The primary strength of spectral clustering lies in partitioning a graph containing nodes, whether this graph is created from pixel data of an image, vectors generated from texts or documents or abundance data of proteins in samples. In Table 4, a comprehensive overview of the applications of different spectral clustering algorithms is provided. We can also observe a correlation between the type of laplacian matrix used and the application areas in this case.

The initial spectral clustering algorithms, where the unnormalized Laplacian matrices were used to generate eigenvalues and eigenvectors, mainly were used for tasks such as parallel computing, sparse matrix partitioning, electronic chip design (VLSI—Very Large Scale Integration). The introduction of the normalized Laplacian, in algorithms such as the SM, NJW, and self-tuning proved successful in image segmentation and general-purpose data analysis [108]. Some algorithms have been designed to handle very specific tasks such as the Anchor algorithm is used for text and document categorization. Additionally, there has been progress in the application of spectral clustering in several other domains such as protein abundance, gene expression, and social network analysis. Such progress deserves attention to motivate further research in graph data and spectral clustering.

5.3 Future research scope

As discussed in the previous section, scalability is still a major challenge that faces spectral clustering and as a result is one of the the major scope of improvement in the domain of graph clustering. While parallelization of calculations using GPUs are already created huge positive differences along with substantial decrease in computational complexity of algorithms, one issue that still persists is the recalculation of all intermediate steps when new data points are introduced for clustering on an existing model. Spectral clustering using deep neural networks and graph neural networks overcome this issue and possibly there could be solutions which uses simpler models than neural networks to solve this issue.

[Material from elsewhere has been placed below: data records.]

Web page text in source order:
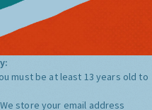
must be at least 13 years old to
We store your email address
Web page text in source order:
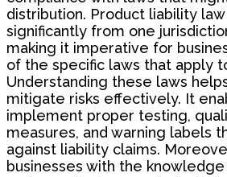
distribution. Product liability
significantly from one
making it imperative for
of the specific laws that apply
Understanding these laws
mitigate risks effectively. It
implement proper testing,
measures, and warning labels
against liability claims.
businesses with the
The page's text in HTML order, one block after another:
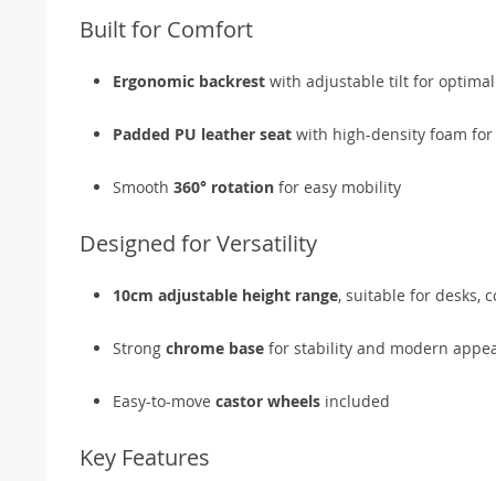
Built for Comfort
Ergonomic backrest with adjustable tilt for
Padded PU leather seat with high-density foam
Smooth 360° rotation for easy mobility
Designed for Versatility
10cm adjustable height range, suitable for desks,
Strong chrome base for stability and modern
Easy-to-move castor wheels included
Key Features
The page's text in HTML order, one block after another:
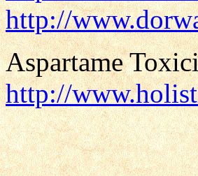
http://
Aspartame
http://
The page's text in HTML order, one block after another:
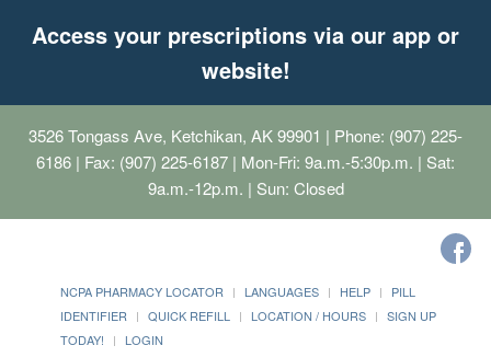
Access your prescriptions via our app or
website!
3526 Tongass Ave, Ketchikan, AK 99901 | Phone: (907) 225-
6186 | Fax: (907) 225-6187 | Mon-Fri: 9a.m.-5:30p.m. | Sat:
9a.m.-12p.m. | Sun: Closed
NCPA PHARMACY LOCATOR LANGUAGES HELP
PILL
IDENTIFIER
QUICK REFILL LOCATION / HOURS
SIGN UP
TODAY!
LOGIN
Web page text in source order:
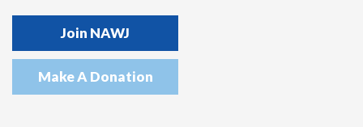
Join NAWJ
Make A Donation
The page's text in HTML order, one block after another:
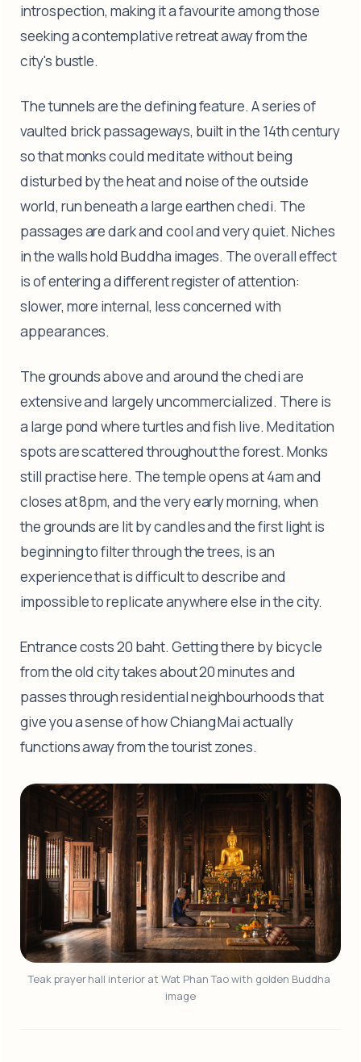
introspection, making it a favourite among those
seeking a contemplative retreat away from the
city's bustle.
The tunnels are the defining feature. A series of
vaulted brick passageways, built in the 14th century
so that monks could meditate without being
disturbed by the heat and noise of the outside
world, run beneath a large earthen chedi. The
passages are dark and cool and very quiet. Niches
in the walls hold Buddha images. The overall effect
is of entering a different register of attention:
slower, more internal, less concerned with
appearances.
The grounds above and around the chedi are
extensive and largely uncommercialized. There is
a large pond where turtles and fish live. Meditation
spots are scattered throughout the forest. Monks
still practise here. The temple opens at 4am and
closes at 8pm, and the very early morning, when
the grounds are lit by candles and the first light is
beginning to filter through the trees, is an
experience that is difficult to describe and
impossible to replicate anywhere else in the city.
Entrance costs 20 baht. Getting there by bicycle
from the old city takes about 20 minutes and
passes through residential neighbourhoods that
give you a sense of how Chiang Mai actually
functions away from the tourist zones.
Teak prayer hall interior at Wat Phan Tao with golden Buddha
image

Another promising direction of improvement could be heterogeneous node clustering. While it is quite straightforward to create similarity graphs from homogeneous node attributes or features, it is quite challenging to create similarity graphs from heterogeneous set of nodes containing varying node attributes or features. This could be addressed by improved methods of meta-path selection, cross-domain generalization techniques and incorporating external information for heterogeneous set of nodes.